Within the entries that follow, show each line where the word "Razer" occurs.
• • • • • • •
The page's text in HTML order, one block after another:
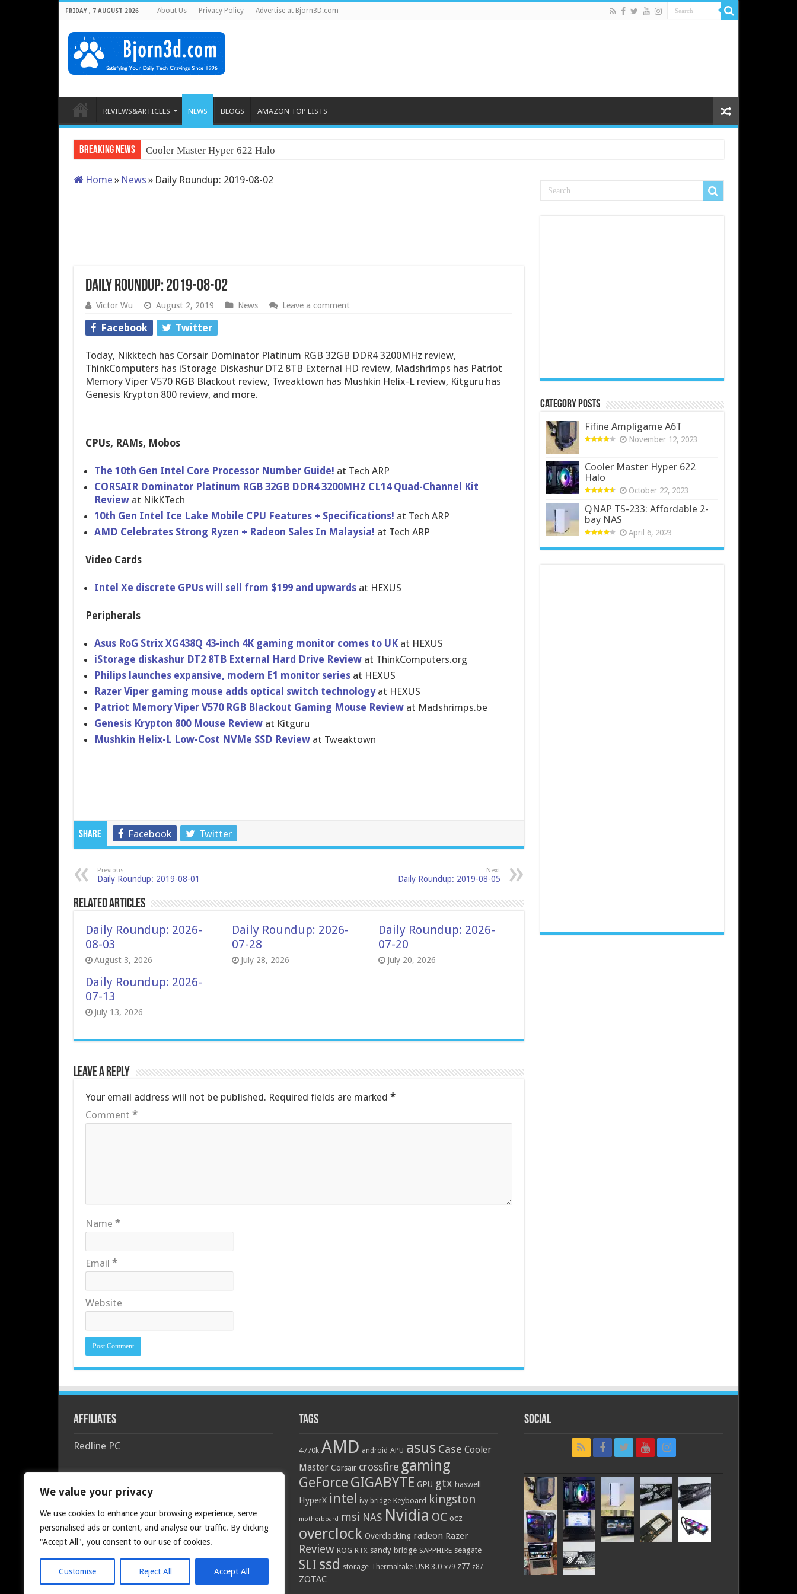
We value your privacy
We use cookies to enhance your browsing experience, serve
personalised ads or content, and analyse our traffic. By clicking
"Accept All", you consent to our use of cookies.
Customise Reject All Accept All
FRIDAY , 7 AUGUST 2026 About Us Privacy Policy Advertise at Bjorn3D.com
REVIEWS&ARTICLES NEWS BLOGS AMAZON TOP LISTS
Breaking News Cooler Master Hyper 622 Halo
Home » News » Daily Roundup: 2019-08-02
Daily Roundup: 2019-08-02
Victor Wu August 2, 2019 News Leave a comment
Facebook Twitter
Today, Nikktech has Corsair Dominator Platinum RGB 32GB DDR4 3200MHz review,
ThinkComputers has iStorage Diskashur DT2 8TB External HD review, Madshrimps has Patriot
Memory Viper V570 RGB Blackout review, Tweaktown has Mushkin Helix-L review, Kitguru has
Genesis Krypton 800 review, and more.
CPUs, RAMs, Mobos
The 10th Gen Intel Core Processor Number Guide! at Tech ARP
CORSAIR Dominator Platinum RGB 32GB DDR4 3200MHZ CL14 Quad-Channel Kit
Reviewat NikKTech
10th Gen Intel Ice Lake Mobile CPU Features + Specifications! at Tech ARP
AMD Celebrates Strong Ryzen + Radeon Sales In Malaysia! at Tech ARP
Video Cards
Intel Xe discrete GPUs will sell from $199 and upwardsat HEXUS
Peripherals
Asus RoG Strix XG438Q 43-inch 4K gaming monitor comes to UKat HEXUS
iStorage diskashur DT2 8TB External Hard Drive Review at ThinkComputers.org
Philips launches expansive, modern E1 monitor seriesat HEXUS
Razer Viper gaming mouse adds optical switch technology at HEXUS
Patriot Memory Viper V570 RGB Blackout Gaming Mouse Reviewat Madshrimps.be
Genesis Krypton 800 Mouse Reviewat Kitguru
Mushkin Helix-L Low-Cost NVMe SSD Reviewat Tweaktown
Share Facebook Twitter
Previous
Daily Roundup: 2019-08-01
Next
Daily Roundup: 2019-08-05
Related Articles
Daily Roundup: 2026-
08-03
August 3, 2026
Daily Roundup: 2026-
07-28
July 28, 2026
Daily Roundup: 2026-
07-20
July 20, 2026
Daily Roundup: 2026-
07-13
July 13, 2026
Leave a Reply
Your email address will not be published. Required fields are marked *
Comment *
Name *
Email *
Website
Category Posts
Fifine Ampligame A6T
November 12, 2023
Cooler Master Hyper 622
Halo
October 22, 2023
QNAP TS-233: Affordable 2-
bay NAS
April 6, 2023
Affiliates
Redline PC
Tags
4770k AMD android APU asus Case Cooler
Master Corsair crossfire gaming
GeForce GIGABYTE GPU gtx haswell
HyperX intel ivy bridge Keyboard kingston
motherboard msi NAS Nvidia OC ocz
overclock Overclocking radeon Razer
Review ROG RTX sandy bridge SAPPHIRE seagate
SLI ssd storage Thermaltake USB 3.0 x79 z77 z87
ZOTAC
Social
• • • • • • •
Finished exercise>
Razer Viper gaming mouse adds optical switch technology at HEXUS
overclock Overclocking radeon Razer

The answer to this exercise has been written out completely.